_Task objective_: Transcribe every entry word for word, leaving out all images.

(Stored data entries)
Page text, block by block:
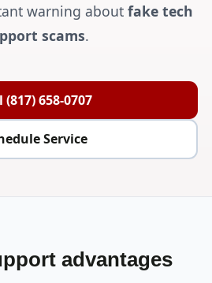
warning about fake tech
scams.
(817) 658-0707
Service
advantages
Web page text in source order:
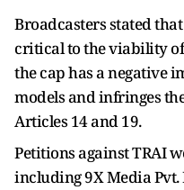
Broadcasters stated
critical to the viability
the cap has a negative
models and infringes
Articles 14 and 19.
Petitions against TRAI
including 9X Media
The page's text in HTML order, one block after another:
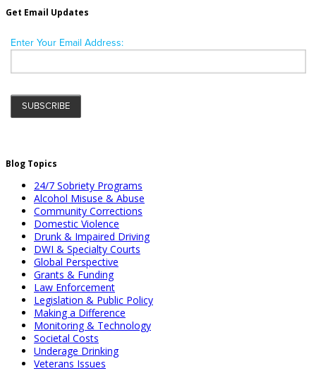
Get Email Updates
Blog Topics
24/7 Sobriety Programs
Alcohol Misuse & Abuse
Community Corrections
Domestic Violence
Drunk & Impaired Driving
DWI & Specialty Courts
Global Perspective
Grants & Funding
Law Enforcement
Legislation & Public Policy
Making a Difference
Monitoring & Technology
Societal Costs
Underage Drinking
Veterans Issues
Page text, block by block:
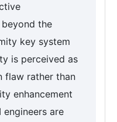
the
key system
is perceived as
flaw rather than
enhancement
are
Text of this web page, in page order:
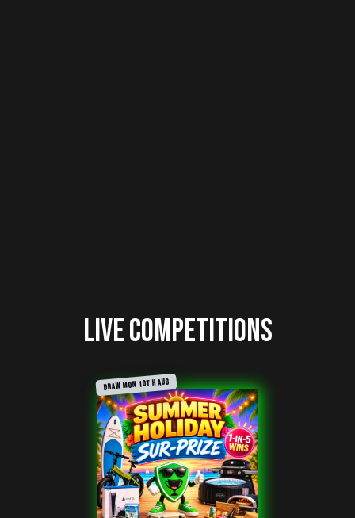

_Output of the exercise_:
Page text, block by block:
warning about fake tech
scams.
(817) 658-0707
Service
advantages
Web page text in source order:
Broadcasters stated
critical to the viability
the cap has a negative
models and infringes
Articles 14 and 19.
Petitions against TRAI
including 9X Media
The page's text in HTML order, one block after another:
Get Email Updates
Blog Topics
24/7 Sobriety Programs
Alcohol Misuse & Abuse
Community Corrections
Domestic Violence
Drunk & Impaired Driving
DWI & Specialty Courts
Global Perspective
Grants & Funding
Law Enforcement
Legislation & Public Policy
Making a Difference
Monitoring & Technology
Societal Costs
Underage Drinking
Veterans Issues
Page text, block by block:
the
key system
is perceived as
flaw rather than
enhancement
are
Text of this web page, in page order:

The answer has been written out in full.